Eliminating 2.5% Holdback
FERC approved PJM’s controversial proposal to eliminate its 2.5% capacity holdback effective with the Base Residual Auction for delivery year 2018/19. PJM said the change, which the Market Monitor has long urged, will ensure that it has obtained committed capacity and is not reliant on short-term procurement.
The commission rejected consumer groups’ contention that the holdback should be retained as a counter to PJM’s consistently overstated load forecasts. “We are not persuaded that a holdback requirement is necessary to address load forecast errors, or that the historical overstatements experienced to date are unavoidable or likely to recur at a level that requires mitigation,” the commission said.
It also rejected the Pennsylvania Public Utility Commission’s argument that the holdback is necessary to incent demand resources’ participation, saying it was “not convinced that the benefit of any incremental demand resource participation resulting from retaining the holdback requirement will necessarily outweigh the economic efficiency benefit of no longer withholding demand from the Base Residual Auction, an action that can suppress market clearing prices.”
Force Majeure
FERC approved PJM’s changes to its force majeure rule, under which a resource will be excused for non-performance only “in the event that all, or substantially all, of the electric transmission or fuel delivery infrastructure in the PJM region is incapacitated.”
“Without a replacement provision narrowing the reach of a force majeure event to excuse performance only in the most unforeseen and catastrophic circumstances, a market participant would be able to escape its obligations under circumstances not contemplated by the design of PJM’s markets,” the commission said.
FERC rejected arguments that the new definition was too narrow. “The risk of capacity resource non-performance must be borne by either capacity suppliers or consumers, and capacity suppliers are in the best position to assess and price the performance risk associated with their resources, including performance risks beyond a resource owner’s control, such as weather-related outages,” it said.
Accommodations to Demand Response
FERC approved PJM’s proposal to replace its current demand response products with an annual product that meets Capacity Performance requirements. Most of PJM’s current DR is available only in summer, including limited DR, which is available for only six hours daily up to for 10 days.
The commission required PJM to modify its proposal consistent with its response to the deficiency notice, which clarified that storage, intermittent resources, energy efficiency and DR may submit capacity offers based on their average expected output during peak hours.

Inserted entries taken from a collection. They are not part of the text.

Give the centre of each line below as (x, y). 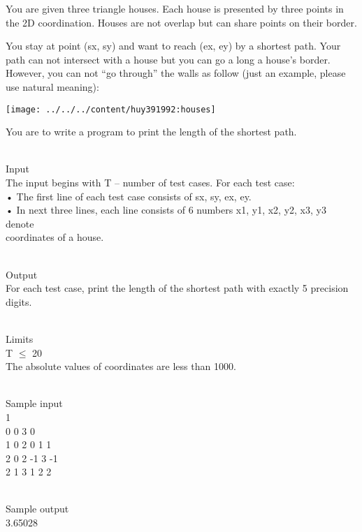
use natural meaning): (52, 86)
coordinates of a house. (55, 237)
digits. (19, 301)
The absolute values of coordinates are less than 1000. (121, 366)
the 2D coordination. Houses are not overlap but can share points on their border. (181, 22)
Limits (20, 338)
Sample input (34, 403)
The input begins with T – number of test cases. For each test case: (150, 182)
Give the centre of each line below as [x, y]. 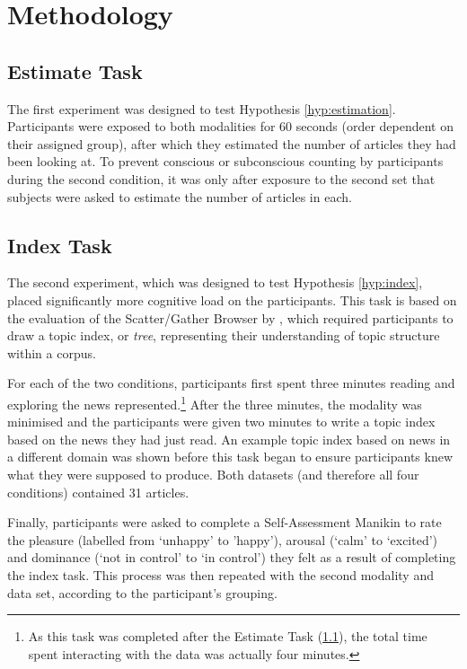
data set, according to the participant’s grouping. [142, 592]
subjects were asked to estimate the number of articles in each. [180, 196]
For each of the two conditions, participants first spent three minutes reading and [231, 383]
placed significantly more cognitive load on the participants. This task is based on [232, 299]
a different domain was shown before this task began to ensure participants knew [230, 457]
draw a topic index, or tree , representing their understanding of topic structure [224, 335]
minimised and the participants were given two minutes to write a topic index [221, 422]
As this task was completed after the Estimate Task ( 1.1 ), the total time [228, 636]
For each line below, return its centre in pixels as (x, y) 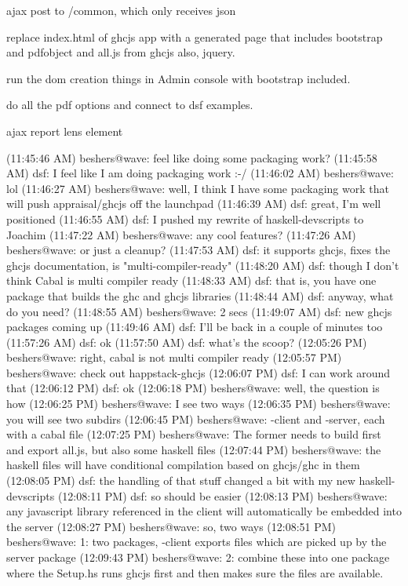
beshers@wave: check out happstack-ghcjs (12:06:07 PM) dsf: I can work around (199, 372)
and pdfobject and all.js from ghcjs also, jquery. (121, 52)
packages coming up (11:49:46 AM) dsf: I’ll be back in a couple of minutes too (195, 327)
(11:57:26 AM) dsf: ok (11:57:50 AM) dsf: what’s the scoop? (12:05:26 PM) (187, 342)
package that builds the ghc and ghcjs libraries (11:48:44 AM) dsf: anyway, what (200, 295)
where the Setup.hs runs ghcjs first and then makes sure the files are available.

FERC said it was permissible for PJM to allow such resources to make offers based on aggregate capacity while limiting traditional resources to unit-specific offers.
“The aggregated offer allowance is designed to provide an avenue to Capacity Performance participation by resources that otherwise may be unable or unwilling to participate on a stand-alone basis because no reasonable amount of investment in the resource can mitigate non-performance risk to an acceptable level,” the commission said. “Generally speaking, other resource types do not face this same limitation.”

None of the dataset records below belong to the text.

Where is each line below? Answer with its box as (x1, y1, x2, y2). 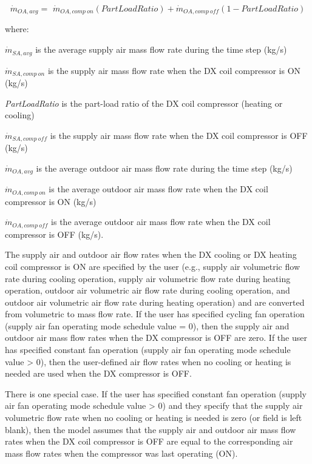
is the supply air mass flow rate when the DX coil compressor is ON (47, 64, 301, 76)
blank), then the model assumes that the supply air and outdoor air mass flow (5, 423, 296, 435)
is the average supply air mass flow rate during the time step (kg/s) (35, 43, 287, 56)
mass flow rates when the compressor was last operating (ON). (5, 446, 238, 459)
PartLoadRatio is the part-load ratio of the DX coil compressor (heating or (5, 96, 283, 109)
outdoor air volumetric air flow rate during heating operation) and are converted (5, 295, 305, 308)
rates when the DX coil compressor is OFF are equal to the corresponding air (5, 435, 293, 448)
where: (5, 22, 29, 35)
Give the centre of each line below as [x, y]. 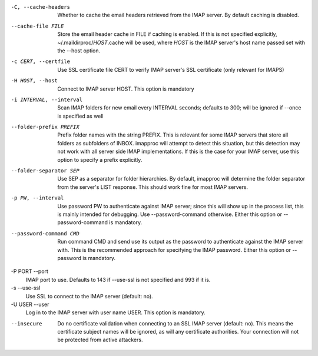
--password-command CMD [45, 233]
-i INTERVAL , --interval [47, 99]
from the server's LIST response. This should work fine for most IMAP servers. [153, 187]
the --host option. [79, 51]
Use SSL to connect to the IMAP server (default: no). [89, 296]
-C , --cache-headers [41, 7]
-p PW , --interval [37, 198]
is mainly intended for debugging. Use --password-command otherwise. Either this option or [170, 214]
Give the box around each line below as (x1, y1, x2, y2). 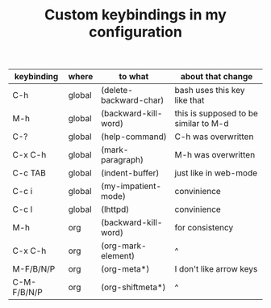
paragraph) (100, 154, 144, 166)
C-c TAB (12, 167, 46, 179)
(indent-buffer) (100, 167, 160, 179)
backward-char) (100, 95, 165, 106)
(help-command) (100, 131, 167, 142)
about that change (180, 71, 253, 82)
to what (119, 71, 149, 82)
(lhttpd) (100, 204, 130, 215)
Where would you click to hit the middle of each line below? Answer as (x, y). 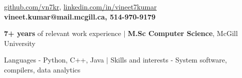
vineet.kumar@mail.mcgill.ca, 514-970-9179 (80, 16)
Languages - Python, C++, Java (54, 60)
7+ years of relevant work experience (63, 33)
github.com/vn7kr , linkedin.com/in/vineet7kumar (80, 6)
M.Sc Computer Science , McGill (183, 33)
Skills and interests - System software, (169, 60)
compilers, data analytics (42, 69)
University (20, 43)
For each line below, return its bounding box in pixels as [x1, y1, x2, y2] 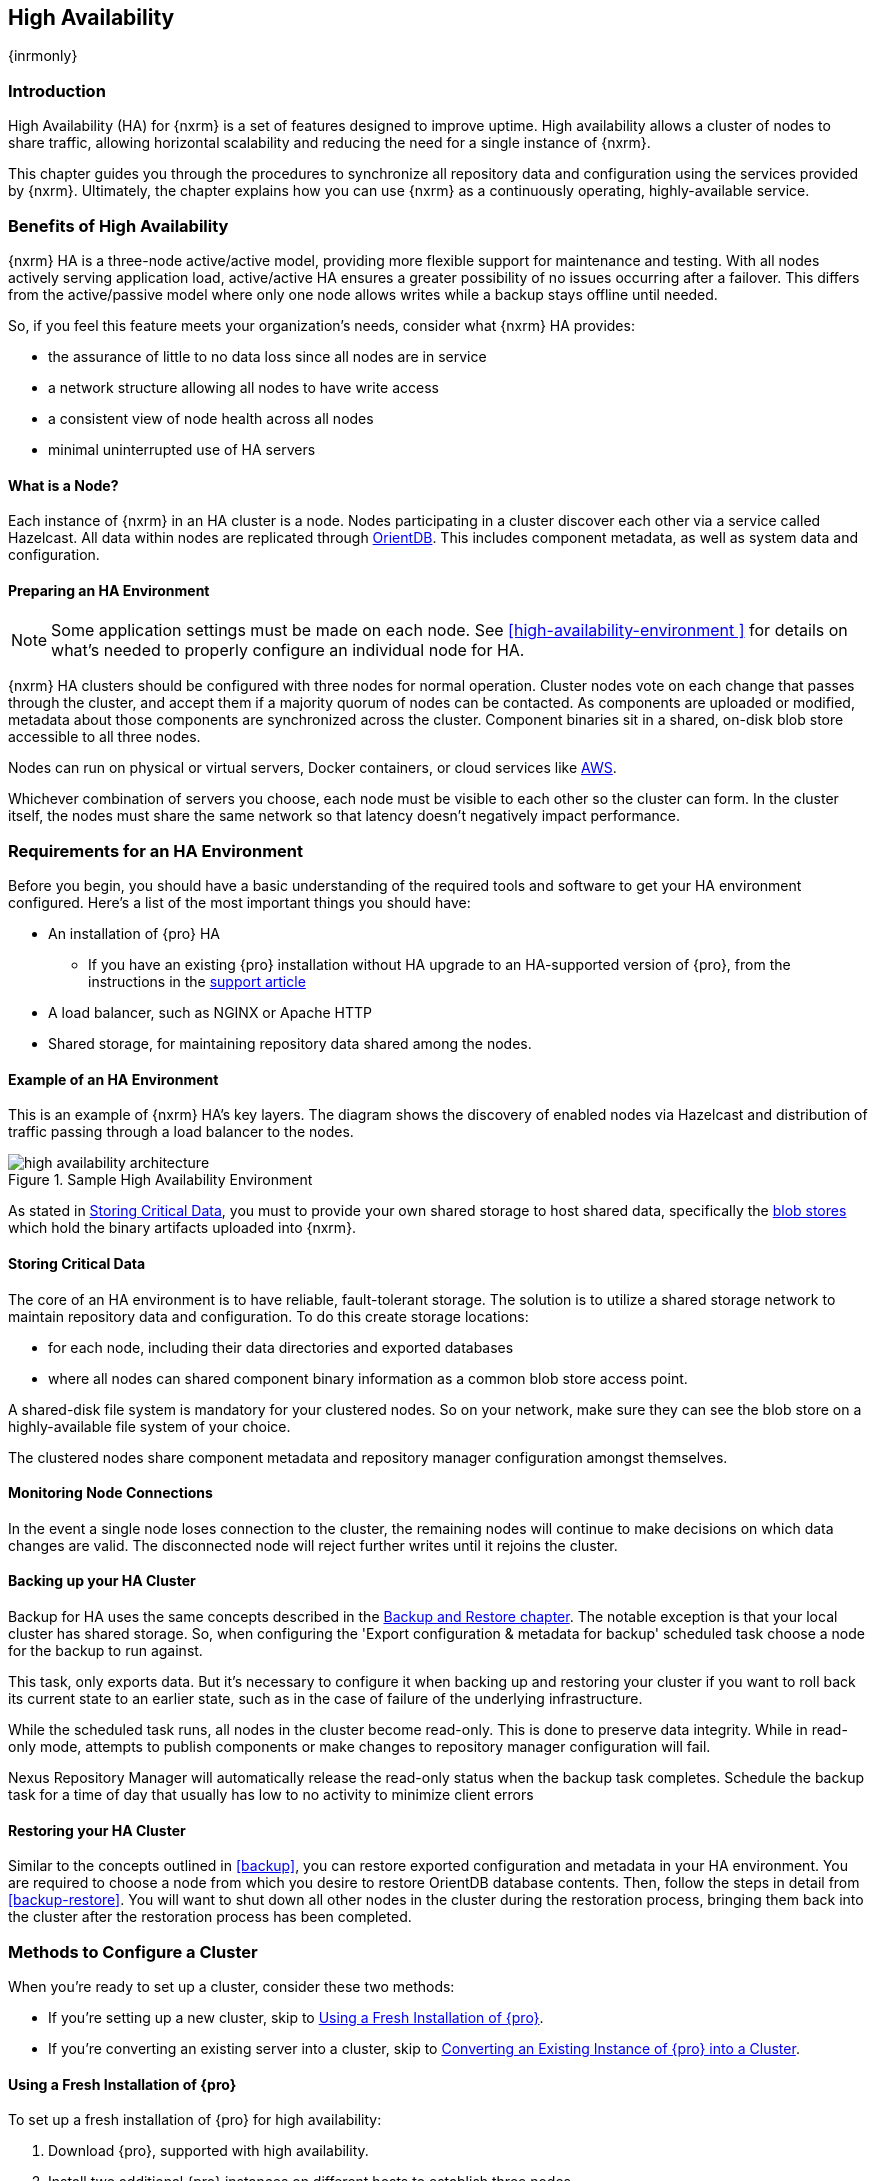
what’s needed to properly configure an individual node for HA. [51, 640, 525, 661]
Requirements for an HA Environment [8, 840, 304, 861]
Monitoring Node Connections [8, 1484, 213, 1502]
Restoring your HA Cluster [8, 1821, 186, 1839]
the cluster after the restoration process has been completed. [8, 1908, 412, 1926]
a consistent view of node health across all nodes [48, 409, 374, 427]
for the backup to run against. [8, 1641, 203, 1659]
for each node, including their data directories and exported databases [48, 1338, 514, 1356]

The commission rejected the Market Monitor’s complaint that PJM’s proposal discriminated in favor of DR.
The Monitor contended that DR resources should have their output metered in five-minute intervals rather than estimated and be dispatched nodally to ensure that all capacity is performing as required. The commission said PJM’s concessions are “minor but reasonable accommodations” that allow DR to participate in the capacity market.
FERC also rejected the Monitor’s contention that DR should be subject to a must-offer requirement in the day-ahead energy market. The commission said PJM’s plan to exempt intermittent resources, storage, energy efficiency and DR from the must-offer requirement was reasonable because “they do not raise the same physical withholding concerns as do existing generation resources because their ownership is not concentrated.”